Apparently, great deviousness would not have been required to achieve a particular allocation. Simple, risk-free methods appeared to exist if a subject wished, with the cooperation of the coordinator at the centre, to be allocated to one of the two study arms. Suppose a subject wished to be allocated to the mammography arm? She would have had a 50/50 chance of being assigned to that group in any event. If the next allocation was to the control arm instead, the subject's name could have been entered onto the line with the next mammography allocation, leaving a gap in the allocation book, or she could have been advised to wait until the line for the desired arm was the next to be filled. In either case, it is unlikely that much time would have elapsed before a mammography allocation came up or a gap on the list was filled. Fifteen NBSS centres randomly assigned 90 000 women over 5 years or less: they must have been busy places.

A recent article adds to the concerns about randomization in the NBSS trial. Cohen and associates[10] examined previous health claims submitted for subjects who entered the NBSS centre in Manitoba. They found no statistically significant differences between the mammography and control arms for a large number of prior conditions, including several types of investigation for breast disease. However, 9 prior claims for breast cancer were found among the NBSS participants in Manitoba. Of these individuals 8 were assigned to the mammography arm and 1 to the control arm (p = 0.05). Of the women 40­49 years old, all 4 who had prior claims for breast cancer were assigned to the mammography arm (p = 0.12).

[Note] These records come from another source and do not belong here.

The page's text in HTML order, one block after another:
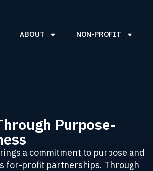
ABOUT NON-PROFIT
Purpose-
a commitment to purpose and
for-profit partnerships. Through
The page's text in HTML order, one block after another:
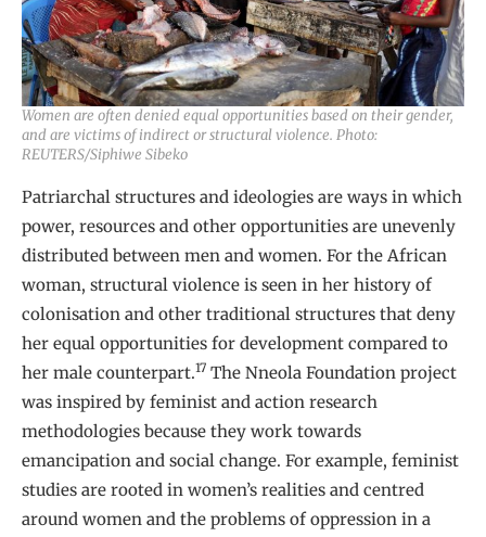
Women are often denied equal opportunities based on their gender,
and are victims of indirect or structural violence. Photo:
REUTERS/Siphiwe Sibeko
Patriarchal structures and ideologies are ways in which
power, resources and other opportunities are unevenly
distributed between men and women. For the African
woman, structural violence is seen in her history of
colonisation and other traditional structures that deny
her equal opportunities for development compared to
her male counterpart.17 The Nneola Foundation project
was inspired by feminist and action research
methodologies because they work towards
emancipation and social change. For example, feminist
studies are rooted in women’s realities and centred
around women and the problems of oppression in a
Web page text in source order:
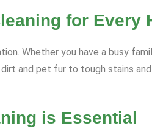
for Every
Whether you have a busy
and pet fur to tough stains
is Essential
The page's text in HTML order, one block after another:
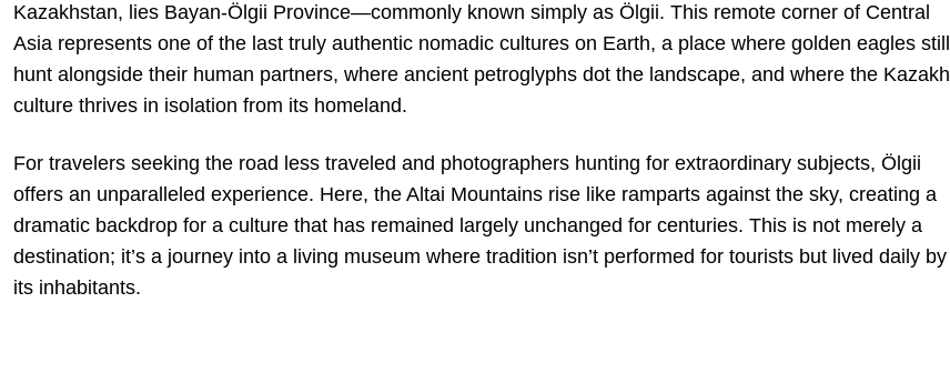
Kazakhstan, lies Bayan-Ölgii Province—commonly known simply as Ölgii. This remote corner of Central
Asia represents one of the last truly authentic nomadic cultures on Earth, a place where golden eagles still
hunt alongside their human partners, where ancient petroglyphs dot the landscape, and where the Kazakh
culture thrives in isolation from its homeland.
For travelers seeking the road less traveled and photographers hunting for extraordinary subjects, Ölgii
offers an unparalleled experience. Here, the Altai Mountains rise like ramparts against the sky, creating a
dramatic backdrop for a culture that has remained largely unchanged for centuries. This is not merely a
destination; it’s a journey into a living museum where tradition isn’t performed for tourists but lived daily by
its inhabitants.
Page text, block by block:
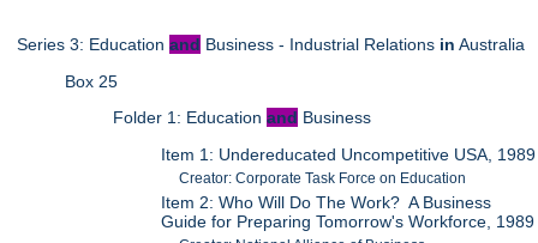
Series 3: Educationand Business - Industrial Relations in Australia
Box 25
Folder 1: Educationand Business
Item 1: Undereducated Uncompetitive USA, 1989
Creator: Corporate Task Force on Education
Item 2: Who Will Do The Work? A Business
Guide for Preparing Tomorrow's Workforce, 1989
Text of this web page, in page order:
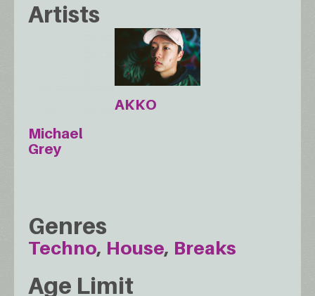
Artists
Michael
Grey
AKKO
Genres
Techno House Breaks
Age Limit
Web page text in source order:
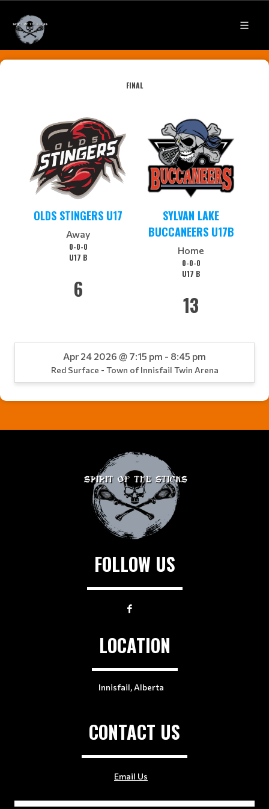
FINAL
OLDS STINGERS U17
Away
0-0-0
U17 B
6
SYLVAN LAKE
BUCCANEERS U17B
Home
0-0-0
U17 B
13
Apr 24 2026 @ 7:15 pm - 8:45 pm
Red Surface - Town of Innisfail Twin Arena
FOLLOW US
LOCATION
Innisfail, Alberta
CONTACT US
Email Us
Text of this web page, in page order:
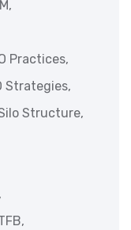
Practices,
Strategies,
Structure,
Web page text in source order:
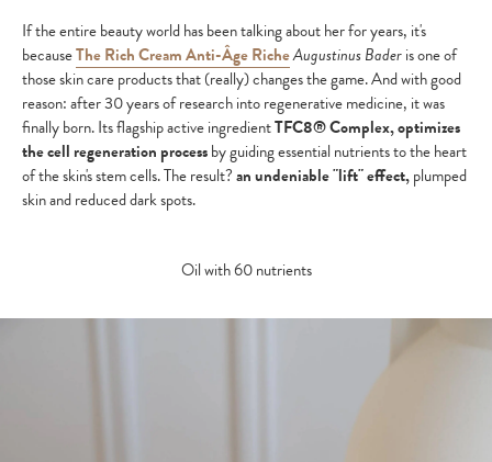
If the entire beauty world has been talking about her for years, it's
becauseThe Rich Cream Anti-Âge RicheAugustinus Baderis one of
those skin care products that (really) changes the game. And with good
reason: after 30 years of research into regenerative medicine, it was
finally born. Its flagship active ingredientTFC8® Complex, optimizes
the cell regeneration processby guiding essential nutrients to the heart
of the skin's stem cells. The result?an undeniable "lift" effect,plumped
skin and reduced dark spots.
Oil with 60 nutrients
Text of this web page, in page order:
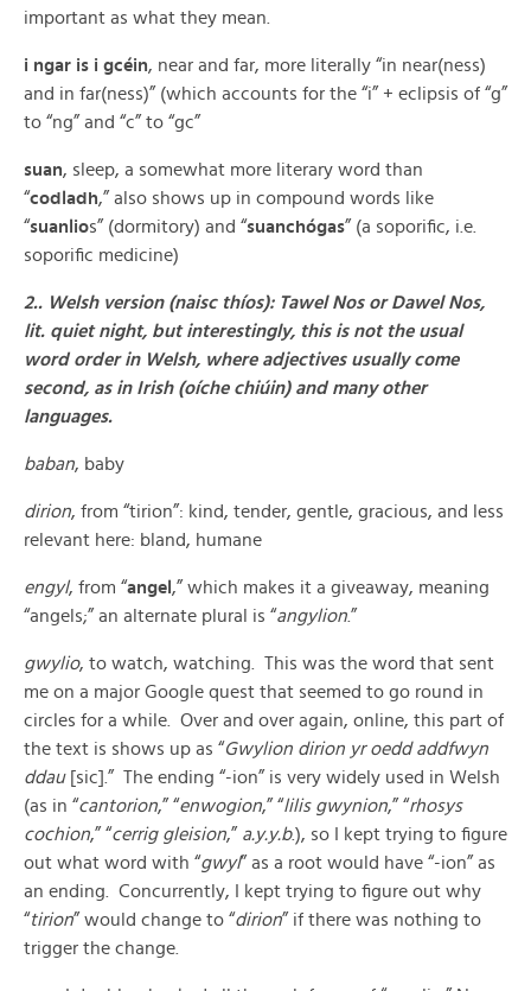
important as what they mean.
i ngar is i gcéin, near and far, more literally “in near(ness)
and in far(ness)” (which accounts for the “i” + eclipsis of “g”
to “ng” and “c” to “gc”
suan, sleep, a somewhat more literary word than
“codladh,” also shows up in compound words like
“suanlios” (dormitory) and “suanchógas” (a soporific, i.e.
soporific medicine)
2.. Welsh version (naisc thíos): Tawel Nos or Dawel Nos,
lit. quiet night, but interestingly, this is not the usual
word order in Welsh, where adjectives usually come
second, as in Irish (oíche chiúin) and many other
languages.
baban, baby
dirion, from “tirion”: kind, tender, gentle, gracious, and less
relevant here: bland, humane
engyl, from “angel ,” which makes it a giveaway, meaning
“angels;” an alternate plural is “angylion.”
gwylio, to watch, watching. This was the word that sent
me on a major Google quest that seemed to go round in
circles for a while. Over and over again, online, this part of
the text is shows up as “Gwylion dirion yr oedd addfwyn
ddau[sic].” The ending “-ion” is very widely used in Welsh
(as in “cantorion,” “enwogion,” “lilis gwynion,” “rhosys
cochion,” “cerrig gleision,” a.y.y.b.), so I kept trying to figure
out what word with “gwyl” as a root would have “-ion” as
an ending. Concurrently, I kept trying to figure out why
“tirion” would change to “dirion” if there was nothing to
trigger the change.
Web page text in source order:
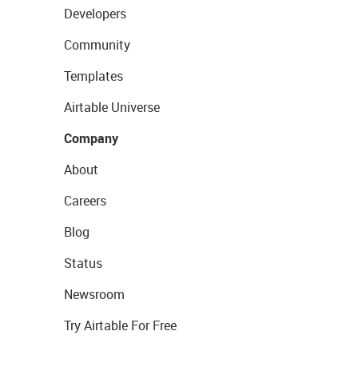
Developers
Community
Templates
Airtable Universe
Company
About
Careers
Blog
Status
Newsroom
Try Airtable For Free
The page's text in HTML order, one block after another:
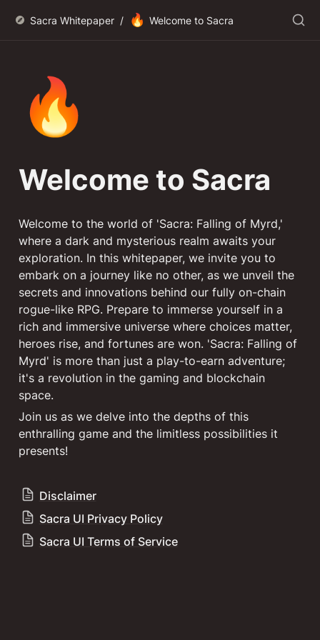
Sacra Whitepaper / 🔥 Welcome to Sacra
🔥
Welcome to Sacra
Welcome to the world of 'Sacra: Falling of Myrd,'
where a dark and mysterious realm awaits your
exploration. In this whitepaper, we invite you to
embark on a journey like no other, as we unveil the
secrets and innovations behind our fully on-chain
rogue-like RPG. Prepare to immerse yourself in a
rich and immersive universe where choices matter,
heroes rise, and fortunes are won. 'Sacra: Falling of
Myrd' is more than just a play-to-earn adventure;
it's a revolution in the gaming and blockchain
Join us as we delve into the depths of this
enthralling game and the limitless possibilities it
presents!
Disclaimer
Sacra UI Privacy Policy
Sacra UI Terms of Service
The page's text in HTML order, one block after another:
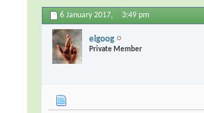
6 January 2017, 3:49 pm
elgoog
Private Member
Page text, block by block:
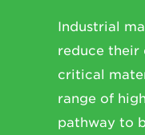
Industrial
reduce their
critical
range of
pathway to
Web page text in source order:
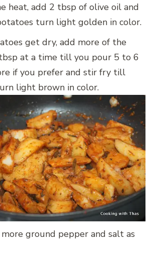
heat, add 2 tbsp of olive oil and
turn light golden in color.
get dry, add more of the
at a time till you pour 5 to 6
if you prefer and stir fry till
light brown in color.
ground pepper and salt as
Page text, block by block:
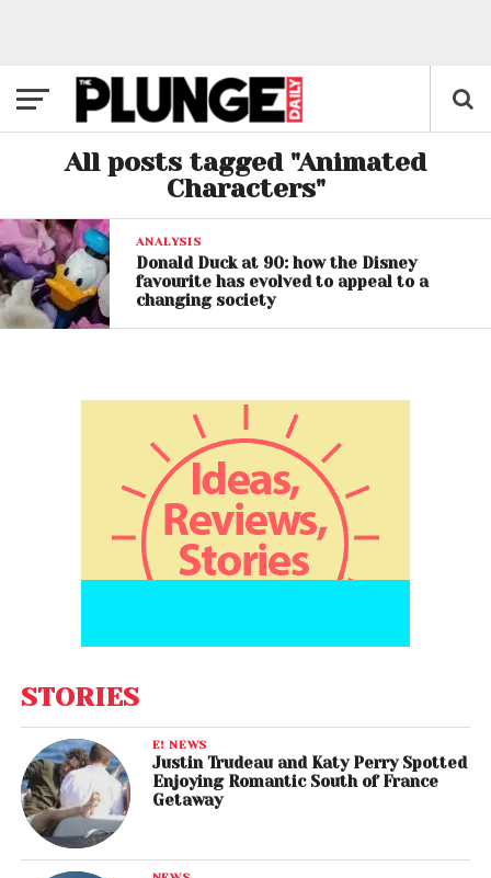
All posts tagged "Animated
Characters"
ANALYSIS
Donald Duck at 90: how the Disney
favourite has evolved to appeal to a
changing society
STORIES
E! NEWS
Justin Trudeau and Katy Perry Spotted
Enjoying Romantic South of France
Getaway

Table 1 summarizes the published evidence from the NBSS that is at least consistent with the possibility that randomization may have been subverted.

Differences exist between the mammography and control arms in the number of prior claims for breast cancer, of name alterations in the allocation books and of women with advanced breast cancer detected at baseline by physical examination. Explanations for each of these findings have been offered. For the prior health claims for breast cancer, no other evidence could be found to support the diagnosis.[10] For the difference in the number of name alterations, subjects in the mammography arm were seen more often by the centre staff and so there were more opportunities for corrections to be made. For the difference in the number of women with advanced cancer, Miller and associates8 pointed out that mammography contributed to the "greater efficiency in cancer detection in the mammography group." Because so much time has passed since the events in question occurred, it may not be possible to determine definitively whether these various explanations are correct, or whether these differences are due to the single explanation that randomization was subverted. Interested readers should consult the original sources to judge for themselves.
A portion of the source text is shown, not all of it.